While above-average rainstorms have replenished major water supply reservoirs, snowfall, which provides runoff for farmers later in the year, is below average. State snow surveyors yesterday measured snowpack at 68 percent of normal for this time of year.
Water managers have issued conservative forecasts for deliveries but are optimistic conditions will improve, citing a set of snowstorms predicted to persist through next week. Snowpack provides about 30 percent of the state's water supply.
"I can see us being potentially at average once that series of storms moves through," said Frank Gehrke, head of the California Cooperative Snow Surveys program, who conducted yesterday's snow measurement at Phillips Station, Calif.

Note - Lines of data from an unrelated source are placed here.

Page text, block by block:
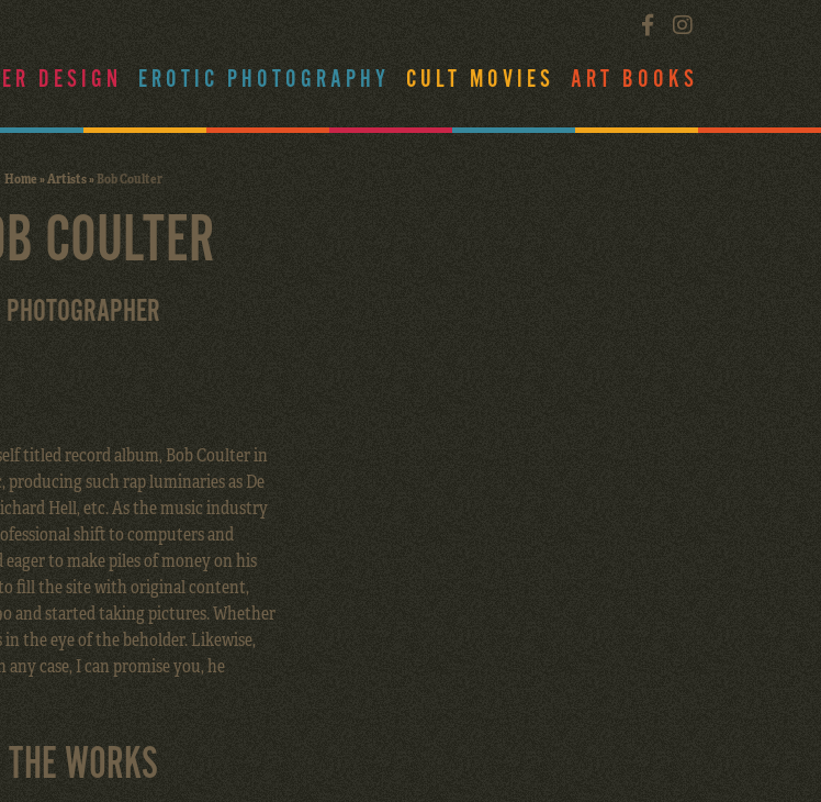
DESIGN EROTIC PHOTOGRAPHY CULT MOVIES ART BOOKS
Home»Artists»Bob Coulter
COULTER
PHOTOGRAPHER
titled record album, Bob Coulter in
producing such rap luminaries as De
Hell, etc. As the music industry
shift to computers and
to make piles of money on his
to fill the site with original content,
and started taking pictures. Whether
the eye of the beholder. Likewise,
case, I can promise you, he
THE WORKS
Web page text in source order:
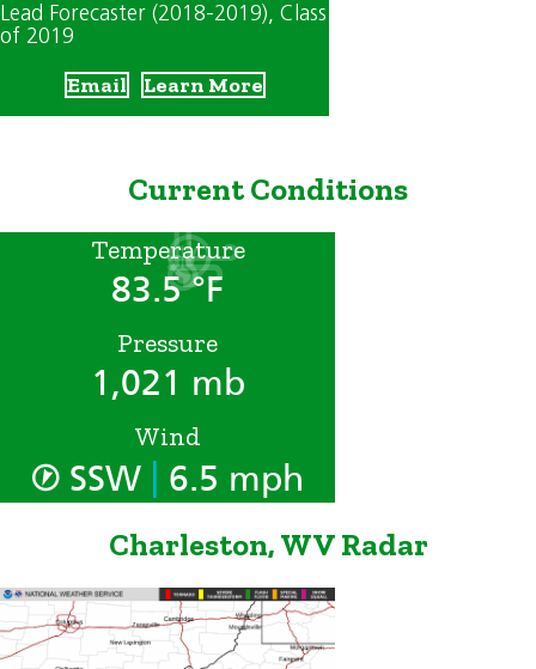
Lead Forecaster (2018-2019), Class
of 2019
Email Learn More
Current Conditions
Temperature
83.5 °F
Pressure
1,021 mb
Wind
SSW 6.5 mph
Charleston, WV Radar
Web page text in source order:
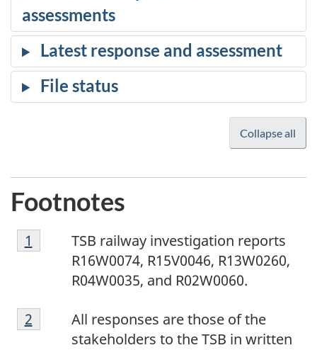
Collapse all
Footnotes
1
TSB railway investigation reports
R16W0074, R15V0046, R13W0260,
R04W0035, and R02W0060.
Return to footnote
1 referrer
2
All responses are those of the
stakeholders to the TSB in written
Return to footnote
2 referrer

"I think it's a very encouraging start to the winter, and certainly we've had other winters when [Phillips] has been basically a bare field," he said.
Whether the state emerges from winter in good shape largely depends on whether more precipitation falls as rain or snow.
More rain would overwhelm the reservoirs, requiring water managers to release some of their already-collected supplies. Snow would stay in the mountains as natural storage.
"A lot of it's going to depend on how the [precipitation] occurs," Gehrke said. "Snow would be a better scenario than would rain."
House lawmakers are not taking any chances on a good water year to improve deliveries to agricultural and urban users in the southern half of the state.
Rep. David Valadao, House Majority Leader Kevin McCarthy and 10 other California Republicans yesterday introduced H.R. 23 to adjust California and Westwide water policies.
The bill would go further than language the lawmakers inserted into last year's Water Infrastructure Improvements for the Nation Act, S. 612, signed last month by President Obama.
Among other things, the bill would reduce the cost of water-delivery contracts and amend the 1992 Central Valley Project Improvement Act to give users more authority over how restoration funds are spent.
"While we were able to implement temporary provisions in the 114th Congress, a complete and long-term agreement is still needed," Valadao said. "My bill, the GROW Act, will enact policies to expand our water infrastructure and allow for more water conveyance while protecting the water rights of users across the state."
Water customers and environmentalists used yesterday's snow survey to advocate for state-level policy reforms. A proposal by Gov. Jerry Brown (D) currently going through the permitting process would send deliveries through tunnels beneath the Sacramento-San Joaquin River Delta to avoid being forced to curtail pumping when endangered fish are in the system.
"As the majority of California is still experiencing severe drought, our 2017 water supply outlook will be determined by our ability to capture supplies when river flows are high," said Terry Erlewine, general manager of the State Water Contractors.
Environmentalists said that with more precipitation falling as rain rather than snow, the state should change its rules governing releases from the reservoirs to prioritize storage, as well as flood control.
"Climate change means California's current water system is becoming obsolete," said Juliet Christian-Smith, a climate scientist with the Union of Concerned Scientists.